(Directions for this task)
Set down each record below precisely, skipping the pictures.

Segment Start: Records to process

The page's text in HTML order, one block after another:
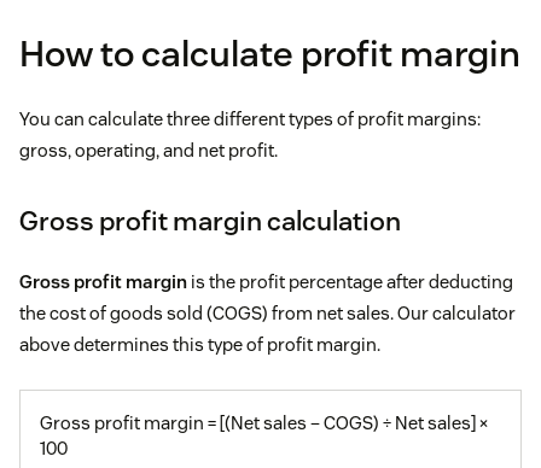
How to calculate profit margin
You can calculate three different types of profit margins:
gross, operating, and net profit.
Gross profit margin calculation
Gross profit margin is the profit percentage after deducting
the cost of goods sold (COGS) from net sales. Our calculator
above determines this type of profit margin.
Gross profit margin = [(Net sales – COGS) ÷ Net sales] ×
100
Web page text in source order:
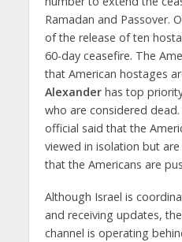
Ramadan and Passover.
of the release of ten
60-day ceasefire. The
that American hostages
Alexanderhas top
who are considered
official said that the
viewed in isolation but
that the Americans are
Although Israel is
and receiving updates,
channel is operating
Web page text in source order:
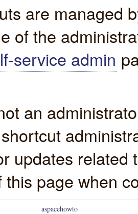
are managed
of the
service admin
an
updates
this page when
aspacehowto
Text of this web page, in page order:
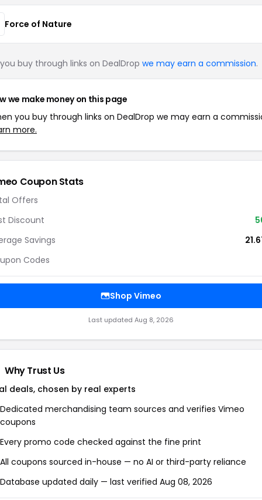
Force of Nature
buy through links on DealDrop we may earn a commission.
we make money on this page
you buy through links on DealDrop we may earn a
more.
Coupon Stats
Offers
Discount
Savings
Codes
Shop Vimeo
Last updated Aug 8, 2026
Why Trust Us
deals, chosen by real experts
Dedicated merchandising team sources and verifies Vimeo
coupons
Every promo code checked against the fine print
All coupons sourced in-house — no AI or third-party reliance
Database updated daily — last verified Aug 08, 2026
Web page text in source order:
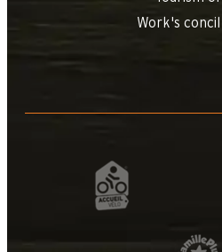
OpenStreetMap
©OpenStreetMap
Work's
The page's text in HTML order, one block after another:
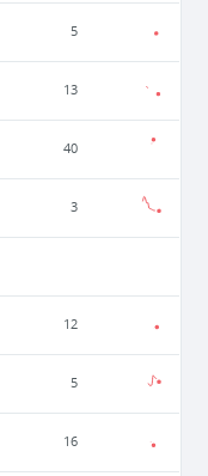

Segment End: Records to process

(Reply to the task)
The page's text in HTML order, one block after another:
How to calculate profit margin
You can calculate three different types of profit margins:
gross, operating, and net profit.
Gross profit margin calculation
Gross profit margin is the profit percentage after deducting
the cost of goods sold (COGS) from net sales. Our calculator
above determines this type of profit margin.
Gross profit margin = [(Net sales – COGS) ÷ Net sales] ×
100
Web page text in source order:
Ramadan and Passover.
of the release of ten
60-day ceasefire. The
that American hostages
Alexanderhas top
who are considered
official said that the
viewed in isolation but
that the Americans are
Although Israel is
and receiving updates,
channel is operating
Web page text in source order:
are managed
of the
service admin
an
updates
this page when
aspacehowto
Text of this web page, in page order:
Force of Nature
buy through links on DealDrop we may earn a commission.
we make money on this page
you buy through links on DealDrop we may earn a
more.
Coupon Stats
Offers
Discount
Savings
Codes
Shop Vimeo
Last updated Aug 8, 2026
Why Trust Us
deals, chosen by real experts
Dedicated merchandising team sources and verifies Vimeo
coupons
Every promo code checked against the fine print
All coupons sourced in-house — no AI or third-party reliance
Database updated daily — last verified Aug 08, 2026
Web page text in source order:
OpenStreetMap
©OpenStreetMap
Work's
The page's text in HTML order, one block after another:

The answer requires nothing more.